Botox for Migraines: How it Works & What to Expect

If you've been diagnosed with migraine and experience frequent headaches, you might be wondering if there's anything you can do to avoid them.If you’ve suffered through migraine attacks, you know the excruciating, pulsing, and incapacitating pain, and you're probably prepared to try everything to avoid — or at least decrease — the misery. Especially if you have chronic migraines, you might have tried every preventive treatment out there or had multiple visits to the doctor’s office or headache specialist. But there is one treatment you might not have suggested to you.

Have you ever considered Botox shots? While most people connect Botox with its power to erase wrinkles off the face, it has also been recommended as a strong therapy for migraine patients. Botox, also known as OnabotulinumtoxinA, has been certified for individuals suffering from chronic migraines since 2010. It is also an FDA-approved treatment. In this article, we talk about botox for migraines, what to expect, and more. Keep reading to learn more about how botox treatments can work for migraine pain.

What is Botox?

Man with a Migraine

Botox is a muscle-weakening or paralyzing medication. It can effectively cure various medical issues and minimize skin wrinkles in tiny doses. Botox is a protein derived from the Botulinum, a toxin produced by Clostridium botulinum, a rod-shaped spore-forming bacterium. If you ingest it in rotten food, it can produce botulism, which is a fatal reaction in which it stops nerve impulses and paralyzes your muscles. The toxin isn't absorbed in your gut, and the dosage is far lower than you'd get from contaminated food, so it's harmless.

Botox injections have been discovered to help clear wrinkles by relaxing facial muscles. It also aids those who suffer from tics and tremors as a result of a nerve illness such as cerebral palsy.

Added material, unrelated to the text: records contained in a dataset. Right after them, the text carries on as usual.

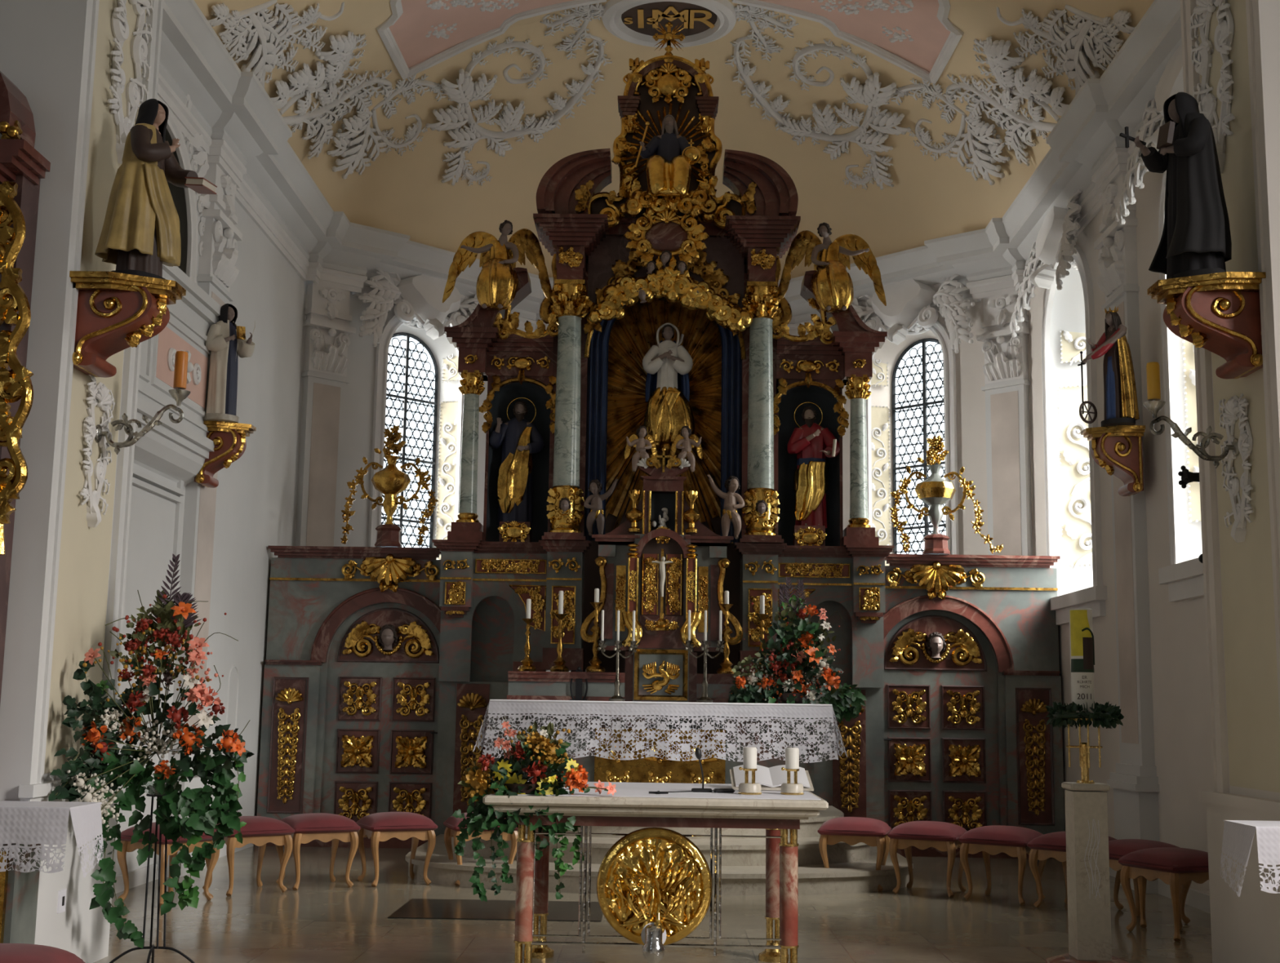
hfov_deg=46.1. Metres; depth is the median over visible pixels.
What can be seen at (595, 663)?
candlestick
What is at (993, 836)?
cushion
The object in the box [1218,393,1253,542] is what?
trim
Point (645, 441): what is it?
statue
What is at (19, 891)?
altar
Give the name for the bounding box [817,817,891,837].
cushion
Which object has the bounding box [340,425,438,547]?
vase
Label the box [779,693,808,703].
bowl
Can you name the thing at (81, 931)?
trim
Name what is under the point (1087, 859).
pedestal
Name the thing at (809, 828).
step
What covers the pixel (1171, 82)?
trim
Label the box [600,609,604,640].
candle
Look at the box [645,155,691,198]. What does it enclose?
drape
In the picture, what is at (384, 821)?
cushion
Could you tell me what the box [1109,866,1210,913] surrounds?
baseboard
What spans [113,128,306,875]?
wall
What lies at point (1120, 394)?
saint statue
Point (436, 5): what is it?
trim
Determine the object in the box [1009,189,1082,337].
trim
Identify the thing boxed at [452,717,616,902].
bouquet
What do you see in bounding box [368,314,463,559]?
window
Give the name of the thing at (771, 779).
book
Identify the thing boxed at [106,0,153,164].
trim
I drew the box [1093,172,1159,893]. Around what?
pilaster
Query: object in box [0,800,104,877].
altar cloth
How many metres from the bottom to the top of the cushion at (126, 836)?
0.125 m
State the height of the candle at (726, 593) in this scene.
0.124 m
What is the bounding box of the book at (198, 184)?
[184,177,217,194]
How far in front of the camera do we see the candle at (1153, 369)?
8.02 m
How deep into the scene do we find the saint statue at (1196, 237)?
7.77 m
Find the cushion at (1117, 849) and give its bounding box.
[1108,839,1179,860]
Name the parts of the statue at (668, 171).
globe
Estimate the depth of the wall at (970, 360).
16.66 m
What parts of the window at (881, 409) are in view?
jamb panel
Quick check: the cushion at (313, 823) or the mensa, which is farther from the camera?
the mensa
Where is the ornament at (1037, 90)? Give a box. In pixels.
[207,0,1135,190]
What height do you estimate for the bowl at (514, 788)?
0.050 m
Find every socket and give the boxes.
[57,888,66,914]
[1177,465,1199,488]
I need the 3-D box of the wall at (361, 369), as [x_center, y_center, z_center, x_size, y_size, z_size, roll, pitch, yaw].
[-2.535,0.597,17.199,3.253,6.600,0.040,9,-12,-44]
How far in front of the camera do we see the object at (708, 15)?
15.83 m
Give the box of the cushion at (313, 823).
[280,813,360,833]
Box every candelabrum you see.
[597,640,638,701]
[684,640,725,702]
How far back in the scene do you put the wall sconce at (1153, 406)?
7.99 m
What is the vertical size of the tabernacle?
2.395 m
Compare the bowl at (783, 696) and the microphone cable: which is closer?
the microphone cable
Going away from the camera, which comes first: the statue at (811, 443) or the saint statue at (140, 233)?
the saint statue at (140, 233)
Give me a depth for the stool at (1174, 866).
9.47 m
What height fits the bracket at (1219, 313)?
0.467 m
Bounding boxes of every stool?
[0,943,84,962]
[116,822,219,906]
[202,816,294,896]
[275,813,360,890]
[355,812,437,887]
[443,813,518,886]
[817,817,891,891]
[887,821,967,897]
[957,825,1046,905]
[1026,831,1124,910]
[1108,839,1191,928]
[1118,847,1208,942]
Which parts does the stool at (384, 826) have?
leg, leg, leg, leg
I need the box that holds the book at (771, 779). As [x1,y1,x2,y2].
[729,764,813,791]
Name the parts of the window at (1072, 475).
jamb panel, sill
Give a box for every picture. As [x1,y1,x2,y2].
[1070,609,1091,656]
[1071,658,1094,672]
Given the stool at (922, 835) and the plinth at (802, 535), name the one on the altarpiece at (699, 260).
the plinth at (802, 535)
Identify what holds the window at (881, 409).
in the wall at (970, 360)
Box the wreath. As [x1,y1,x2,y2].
[1044,701,1124,729]
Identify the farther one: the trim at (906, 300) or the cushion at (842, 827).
the trim at (906, 300)
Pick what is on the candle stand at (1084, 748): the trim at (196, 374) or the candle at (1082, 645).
the candle at (1082, 645)
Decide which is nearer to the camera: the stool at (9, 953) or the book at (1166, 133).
the stool at (9, 953)
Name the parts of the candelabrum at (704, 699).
arm, stem, arm, arm
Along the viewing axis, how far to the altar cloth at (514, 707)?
12.81 m
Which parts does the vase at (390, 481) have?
handle, handle
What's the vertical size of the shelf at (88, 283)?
0.075 m
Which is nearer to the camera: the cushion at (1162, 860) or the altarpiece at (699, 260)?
the cushion at (1162, 860)
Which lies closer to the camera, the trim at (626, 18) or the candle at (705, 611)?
the candle at (705, 611)
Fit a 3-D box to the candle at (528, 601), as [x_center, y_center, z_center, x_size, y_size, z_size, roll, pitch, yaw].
[-1.047,1.197,14.143,0.044,0.185,0.043,1,-8,1]
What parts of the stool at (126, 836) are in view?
leg, leg, leg, leg
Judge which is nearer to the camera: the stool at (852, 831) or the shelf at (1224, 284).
the shelf at (1224, 284)
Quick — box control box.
[712,788,734,793]
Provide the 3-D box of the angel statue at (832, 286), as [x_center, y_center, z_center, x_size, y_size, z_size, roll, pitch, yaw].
[1.919,-2.112,14.858,1.126,0.921,0.536,1,-8,1]
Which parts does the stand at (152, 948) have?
leg, rod, leg, leg, rod, rod, rod, leg
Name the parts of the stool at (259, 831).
leg, leg, leg, leg
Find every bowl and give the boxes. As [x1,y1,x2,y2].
[503,783,539,794]
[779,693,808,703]
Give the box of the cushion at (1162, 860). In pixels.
[1118,847,1208,873]
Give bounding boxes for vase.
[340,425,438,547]
[889,435,1003,555]
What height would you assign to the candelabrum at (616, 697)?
0.543 m
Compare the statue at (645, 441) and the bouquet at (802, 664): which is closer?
the bouquet at (802, 664)
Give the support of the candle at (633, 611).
on the candelabrum at (616, 697)
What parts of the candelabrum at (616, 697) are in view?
arm, stem, arm, arm
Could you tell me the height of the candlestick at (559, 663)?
0.536 m
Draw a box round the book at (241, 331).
[236,325,245,339]
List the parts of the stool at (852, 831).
leg, leg, leg
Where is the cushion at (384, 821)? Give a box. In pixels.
[355,812,437,831]
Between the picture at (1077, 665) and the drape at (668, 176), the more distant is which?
the drape at (668, 176)
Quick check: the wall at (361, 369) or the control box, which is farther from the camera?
the wall at (361, 369)
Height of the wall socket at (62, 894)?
0.110 m
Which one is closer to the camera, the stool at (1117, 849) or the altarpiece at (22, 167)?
the altarpiece at (22, 167)
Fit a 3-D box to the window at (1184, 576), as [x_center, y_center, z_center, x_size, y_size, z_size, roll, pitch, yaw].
[4.368,-1.021,10.860,0.711,3.660,1.980,1,-8,1]
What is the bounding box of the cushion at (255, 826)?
[213,816,294,837]
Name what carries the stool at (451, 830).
on the floor
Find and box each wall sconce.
[94,388,191,454]
[1142,400,1239,468]
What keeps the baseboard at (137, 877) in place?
attached to the wall at (257, 494)
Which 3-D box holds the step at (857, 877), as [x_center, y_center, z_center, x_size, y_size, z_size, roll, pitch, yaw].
[0.157,3.228,12.728,4.149,0.160,3.070,1,-8,1]
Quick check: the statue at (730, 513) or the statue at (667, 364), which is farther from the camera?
the statue at (667, 364)
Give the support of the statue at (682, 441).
attached to the altarpiece at (699, 260)
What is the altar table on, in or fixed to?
on the floor
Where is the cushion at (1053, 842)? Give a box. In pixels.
[1026,831,1116,852]
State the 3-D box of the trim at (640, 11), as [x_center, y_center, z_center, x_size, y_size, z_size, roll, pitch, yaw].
[0.008,-4.882,15.867,0.061,0.008,0.423,1,-8,1]
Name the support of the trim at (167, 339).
attached to the wall at (257, 494)
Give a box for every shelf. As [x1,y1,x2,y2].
[69,271,186,305]
[203,420,256,436]
[1080,425,1145,440]
[1146,271,1266,304]
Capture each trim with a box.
[17,0,163,962]
[44,0,146,773]
[80,374,115,528]
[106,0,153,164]
[132,467,239,879]
[133,264,221,486]
[155,326,208,408]
[157,72,1164,336]
[157,93,210,282]
[159,0,1182,324]
[166,163,242,877]
[167,347,201,384]
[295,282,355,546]
[358,268,478,346]
[376,0,964,84]
[388,0,950,72]
[425,0,913,42]
[601,0,737,48]
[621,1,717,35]
[624,17,632,23]
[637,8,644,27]
[646,17,655,24]
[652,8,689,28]
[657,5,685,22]
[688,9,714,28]
[830,274,974,353]
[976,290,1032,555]
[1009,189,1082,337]
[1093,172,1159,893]
[1115,43,1183,225]
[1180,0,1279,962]
[1189,0,1235,173]
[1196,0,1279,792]
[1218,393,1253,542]
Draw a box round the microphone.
[691,747,712,792]
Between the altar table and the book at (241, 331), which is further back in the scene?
the book at (241, 331)
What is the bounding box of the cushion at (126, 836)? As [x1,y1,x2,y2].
[117,822,216,844]
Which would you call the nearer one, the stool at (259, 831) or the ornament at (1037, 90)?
the stool at (259, 831)
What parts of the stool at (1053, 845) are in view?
leg, leg, leg
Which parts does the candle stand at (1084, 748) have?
rod, rod, rod, rod
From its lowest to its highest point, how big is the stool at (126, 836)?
0.544 m
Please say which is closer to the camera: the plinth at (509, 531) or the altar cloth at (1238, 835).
the altar cloth at (1238, 835)
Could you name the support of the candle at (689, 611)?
on the candelabrum at (704, 699)
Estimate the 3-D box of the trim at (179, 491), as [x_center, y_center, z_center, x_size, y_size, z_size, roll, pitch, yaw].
[-3.745,1.415,11.601,0.074,3.300,4.862,1,-8,1]
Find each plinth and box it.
[497,520,531,542]
[792,525,826,549]
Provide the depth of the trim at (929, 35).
15.27 m
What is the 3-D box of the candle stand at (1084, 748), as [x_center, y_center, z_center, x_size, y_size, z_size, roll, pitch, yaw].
[2.498,1.508,8.457,0.160,0.369,0.160,-7,-11,41]
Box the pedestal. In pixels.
[1045,782,1130,962]
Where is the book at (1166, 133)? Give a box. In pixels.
[1156,120,1175,150]
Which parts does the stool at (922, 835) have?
leg, leg, leg, leg
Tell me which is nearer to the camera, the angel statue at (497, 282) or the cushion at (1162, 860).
the cushion at (1162, 860)
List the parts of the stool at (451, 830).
leg, leg, leg
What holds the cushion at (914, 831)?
on the stool at (922, 835)
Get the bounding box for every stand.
[109,793,194,962]
[569,666,587,701]
[1066,718,1102,783]
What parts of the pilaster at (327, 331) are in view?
shaft panel
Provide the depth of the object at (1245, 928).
7.72 m
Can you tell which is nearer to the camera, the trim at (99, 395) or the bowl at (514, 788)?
the bowl at (514, 788)
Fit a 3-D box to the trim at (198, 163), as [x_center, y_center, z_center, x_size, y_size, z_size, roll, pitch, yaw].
[-3.682,-2.414,11.790,0.086,1.692,2.310,1,-8,1]
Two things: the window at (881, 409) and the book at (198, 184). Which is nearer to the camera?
the book at (198, 184)
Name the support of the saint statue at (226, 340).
on the bracket at (228, 438)
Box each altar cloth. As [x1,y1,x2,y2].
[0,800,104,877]
[472,699,847,763]
[1219,820,1279,897]
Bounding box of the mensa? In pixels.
[515,713,805,784]
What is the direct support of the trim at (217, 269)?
attached to the wall at (257, 494)
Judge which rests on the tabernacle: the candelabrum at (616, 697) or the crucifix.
the crucifix
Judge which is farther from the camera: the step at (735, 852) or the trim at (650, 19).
the trim at (650, 19)
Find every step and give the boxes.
[404,834,913,896]
[451,834,870,866]
[525,805,844,839]
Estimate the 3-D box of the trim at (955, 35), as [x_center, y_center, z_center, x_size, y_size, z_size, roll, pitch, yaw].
[0.292,-4.690,15.029,5.756,0.777,1.696,1,-8,1]
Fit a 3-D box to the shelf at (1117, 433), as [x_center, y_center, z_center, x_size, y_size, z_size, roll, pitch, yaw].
[3.809,-0.380,12.188,0.431,0.075,0.440,1,-8,1]
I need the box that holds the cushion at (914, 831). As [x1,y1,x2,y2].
[887,821,967,841]
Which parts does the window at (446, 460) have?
jamb panel
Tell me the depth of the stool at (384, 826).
11.62 m
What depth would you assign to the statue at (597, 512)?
14.59 m
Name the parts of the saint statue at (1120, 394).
crown
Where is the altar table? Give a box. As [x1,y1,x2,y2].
[482,791,828,962]
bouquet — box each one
[48,553,254,948]
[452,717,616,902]
[728,576,866,724]
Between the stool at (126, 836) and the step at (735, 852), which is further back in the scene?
the step at (735, 852)
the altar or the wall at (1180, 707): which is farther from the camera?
the wall at (1180, 707)
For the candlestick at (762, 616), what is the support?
on the altarpiece at (699, 260)
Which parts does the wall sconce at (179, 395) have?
arm
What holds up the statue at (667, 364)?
attached to the altarpiece at (699, 260)
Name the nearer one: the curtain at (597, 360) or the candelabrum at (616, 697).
the candelabrum at (616, 697)
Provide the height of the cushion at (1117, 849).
0.125 m
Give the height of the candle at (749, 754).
0.108 m
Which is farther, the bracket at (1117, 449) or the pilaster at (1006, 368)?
the pilaster at (1006, 368)
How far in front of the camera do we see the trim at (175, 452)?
11.59 m
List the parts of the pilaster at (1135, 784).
shaft panel
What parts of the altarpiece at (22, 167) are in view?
panel, cornice
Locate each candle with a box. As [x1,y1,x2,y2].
[173,351,188,389]
[525,599,531,618]
[558,591,563,613]
[594,588,599,602]
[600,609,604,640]
[616,610,619,640]
[632,610,635,640]
[688,609,690,640]
[703,610,706,640]
[719,610,721,640]
[724,591,728,604]
[742,747,756,768]
[760,595,764,613]
[785,747,799,768]
[1068,608,1094,713]
[1146,361,1160,400]
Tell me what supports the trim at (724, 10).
attached to the vault
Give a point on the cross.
(657, 792)
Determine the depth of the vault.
16.79 m
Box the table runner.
[489,781,821,799]
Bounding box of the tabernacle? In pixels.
[580,447,742,702]
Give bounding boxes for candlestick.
[517,618,536,671]
[550,613,568,671]
[585,602,604,672]
[716,604,734,674]
[754,613,768,675]
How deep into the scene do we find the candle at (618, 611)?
13.67 m
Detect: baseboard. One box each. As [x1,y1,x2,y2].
[112,843,253,894]
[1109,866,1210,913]
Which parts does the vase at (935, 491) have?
handle, handle
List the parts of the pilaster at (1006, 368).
shaft panel
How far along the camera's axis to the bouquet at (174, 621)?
7.83 m
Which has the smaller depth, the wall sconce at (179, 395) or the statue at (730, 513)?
the wall sconce at (179, 395)
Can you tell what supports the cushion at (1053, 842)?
on the stool at (1053, 845)
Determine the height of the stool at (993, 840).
0.544 m
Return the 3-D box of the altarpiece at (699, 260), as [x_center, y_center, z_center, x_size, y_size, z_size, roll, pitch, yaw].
[0.239,-0.597,14.883,4.490,8.362,1.530,1,-8,1]
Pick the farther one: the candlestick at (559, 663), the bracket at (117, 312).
the candlestick at (559, 663)
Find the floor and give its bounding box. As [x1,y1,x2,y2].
[93,844,1212,962]
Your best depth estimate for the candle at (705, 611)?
13.66 m
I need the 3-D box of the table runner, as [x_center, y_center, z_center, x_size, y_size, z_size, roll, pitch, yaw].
[0.085,1.664,8.123,1.640,0.003,1.360,1,-8,1]
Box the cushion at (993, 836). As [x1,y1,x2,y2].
[957,825,1043,847]
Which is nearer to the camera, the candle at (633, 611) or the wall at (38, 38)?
the wall at (38, 38)
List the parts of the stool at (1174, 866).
leg, leg, leg
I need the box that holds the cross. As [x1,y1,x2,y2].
[648,791,668,794]
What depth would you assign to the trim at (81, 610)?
7.97 m
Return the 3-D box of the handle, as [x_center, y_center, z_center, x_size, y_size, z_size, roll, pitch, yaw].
[3.161,0.432,8.436,0.056,0.056,0.056,1,-8,1]
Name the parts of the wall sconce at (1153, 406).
arm
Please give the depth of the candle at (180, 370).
8.11 m
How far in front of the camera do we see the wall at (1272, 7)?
7.64 m
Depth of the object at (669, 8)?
15.76 m
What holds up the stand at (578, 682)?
on the altar cloth at (514, 707)
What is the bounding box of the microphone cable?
[668,791,692,792]
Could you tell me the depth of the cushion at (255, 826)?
10.99 m
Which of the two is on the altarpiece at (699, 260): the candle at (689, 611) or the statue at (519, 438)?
the statue at (519, 438)
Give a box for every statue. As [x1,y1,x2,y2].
[94,98,217,279]
[203,303,255,422]
[442,219,552,311]
[488,397,544,526]
[583,479,618,536]
[624,425,657,471]
[634,114,700,198]
[642,322,694,455]
[670,425,702,472]
[706,474,744,539]
[776,222,886,312]
[786,401,839,528]
[1077,306,1139,426]
[1119,92,1231,279]
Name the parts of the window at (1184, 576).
architrave, sill, jamb panel
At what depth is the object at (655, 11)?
15.82 m
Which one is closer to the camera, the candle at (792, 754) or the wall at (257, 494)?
the candle at (792, 754)
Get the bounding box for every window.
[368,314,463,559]
[866,315,959,565]
[1041,244,1106,625]
[1158,170,1204,602]
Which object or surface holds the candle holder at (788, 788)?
on the table runner
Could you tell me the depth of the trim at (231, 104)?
14.01 m
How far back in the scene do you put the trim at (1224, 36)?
8.27 m
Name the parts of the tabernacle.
panel, door, pelican frame, door, panel
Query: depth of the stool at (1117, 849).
10.10 m
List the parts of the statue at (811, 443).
sash
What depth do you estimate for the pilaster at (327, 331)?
16.31 m
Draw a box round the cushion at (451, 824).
[443,813,518,831]
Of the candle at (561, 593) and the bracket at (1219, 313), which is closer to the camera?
the bracket at (1219, 313)
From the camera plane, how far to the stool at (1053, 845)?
10.78 m
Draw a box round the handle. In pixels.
[1198,554,1202,563]
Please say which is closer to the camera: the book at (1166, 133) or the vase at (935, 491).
the book at (1166, 133)
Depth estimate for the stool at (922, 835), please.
11.48 m
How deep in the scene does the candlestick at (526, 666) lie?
14.06 m
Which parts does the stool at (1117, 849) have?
leg, leg, leg
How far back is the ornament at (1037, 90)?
15.77 m
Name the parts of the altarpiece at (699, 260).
pedestal cornice, panel frame, carved panel, tall panel, panel frame, pedestal cornice, carved panel, spandrel panel, pedestal cornice, panel frame, carved panel, cartouche frame, attic cornice, pedestal cornice, carved panel, panel frame, spandrel panel, pedestal cornice, carved panel, panel frame, tall panel, pedestal cornice, carved panel, panel frame
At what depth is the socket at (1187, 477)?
8.50 m
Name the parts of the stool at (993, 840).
leg, leg, leg, leg
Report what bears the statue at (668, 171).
on the altarpiece at (699, 260)
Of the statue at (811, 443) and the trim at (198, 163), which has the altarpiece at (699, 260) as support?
the statue at (811, 443)
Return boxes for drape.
[497,426,532,513]
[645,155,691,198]
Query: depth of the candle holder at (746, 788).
7.76 m
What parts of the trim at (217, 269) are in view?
shaft panel
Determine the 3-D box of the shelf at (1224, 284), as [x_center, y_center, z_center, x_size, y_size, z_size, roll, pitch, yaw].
[2.924,-0.983,7.811,0.520,0.075,0.500,1,-8,1]
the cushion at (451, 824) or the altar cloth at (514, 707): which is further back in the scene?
the altar cloth at (514, 707)
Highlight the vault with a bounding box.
[194,0,1154,279]
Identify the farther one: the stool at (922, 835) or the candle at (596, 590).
the candle at (596, 590)
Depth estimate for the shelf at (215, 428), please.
12.33 m
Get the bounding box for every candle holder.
[737,767,761,795]
[780,767,804,795]
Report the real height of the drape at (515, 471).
0.878 m
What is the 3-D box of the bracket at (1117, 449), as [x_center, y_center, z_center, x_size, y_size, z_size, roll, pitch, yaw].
[3.806,-0.159,12.155,0.431,0.528,0.440,1,-8,1]
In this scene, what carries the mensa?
on the step at (809, 828)
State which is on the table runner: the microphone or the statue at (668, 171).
the microphone
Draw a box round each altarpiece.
[0,71,50,702]
[431,21,893,836]
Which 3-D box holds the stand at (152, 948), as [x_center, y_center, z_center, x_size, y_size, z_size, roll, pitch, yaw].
[-2.521,2.085,7.827,0.375,0.900,0.342,-5,-10,33]
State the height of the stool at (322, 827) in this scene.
0.544 m
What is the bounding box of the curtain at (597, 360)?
[584,304,742,542]
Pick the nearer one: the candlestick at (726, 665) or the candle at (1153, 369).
the candle at (1153, 369)
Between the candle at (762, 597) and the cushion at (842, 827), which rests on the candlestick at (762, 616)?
the candle at (762, 597)
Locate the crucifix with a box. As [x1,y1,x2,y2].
[650,549,674,631]
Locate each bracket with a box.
[69,271,186,377]
[194,420,256,488]
[1080,425,1145,496]
[1146,271,1266,379]
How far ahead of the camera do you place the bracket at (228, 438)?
12.33 m
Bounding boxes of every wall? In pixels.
[0,0,146,800]
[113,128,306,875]
[293,280,487,546]
[842,293,1034,688]
[1027,164,1212,894]
[1197,0,1279,800]
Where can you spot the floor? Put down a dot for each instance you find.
(323, 921)
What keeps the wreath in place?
on the candle stand at (1084, 748)
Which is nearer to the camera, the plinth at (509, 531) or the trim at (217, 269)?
the trim at (217, 269)
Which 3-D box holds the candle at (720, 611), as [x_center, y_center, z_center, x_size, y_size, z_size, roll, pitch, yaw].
[0.732,1.310,13.667,0.024,0.278,0.024,1,-8,1]
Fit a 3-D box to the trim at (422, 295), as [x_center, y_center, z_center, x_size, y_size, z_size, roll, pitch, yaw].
[-2.414,-2.074,17.471,2.176,1.432,0.484,9,-12,-44]
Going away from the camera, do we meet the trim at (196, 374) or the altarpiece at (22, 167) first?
the altarpiece at (22, 167)
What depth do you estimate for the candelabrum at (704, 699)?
13.62 m
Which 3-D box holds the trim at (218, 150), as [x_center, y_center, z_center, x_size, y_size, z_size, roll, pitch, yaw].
[0.247,-2.592,13.830,7.860,0.200,9.800,1,-8,1]

People with migraines who agreed to administer Botox to repair their wrinkles reported that their migraine symptoms had improved. As a result, scientists began to investigate it as a migraine treatment. Botox injections are made using very small quantities of Botulinum toxin. The medicine can paralyze muscles momentarily, which can help individuals with a variety of muscular and nerve diseases.

How does it work?

Treating a Migraine with Botox

Botox is a neurotoxic, which means it causes nerve damage. These chemicals attack the neural system, interfering with nerve communication that causes muscular contraction. This is how the medicine produces muscle paralysis for a short period of time.

At the intersection where nerve terminals contact muscle cells, nerves produce a chemical message called acetylcholine, which causes any muscle cells to contract. Acetylcholine binds to the receptors on muscle cells, causing them to lengthen or compress.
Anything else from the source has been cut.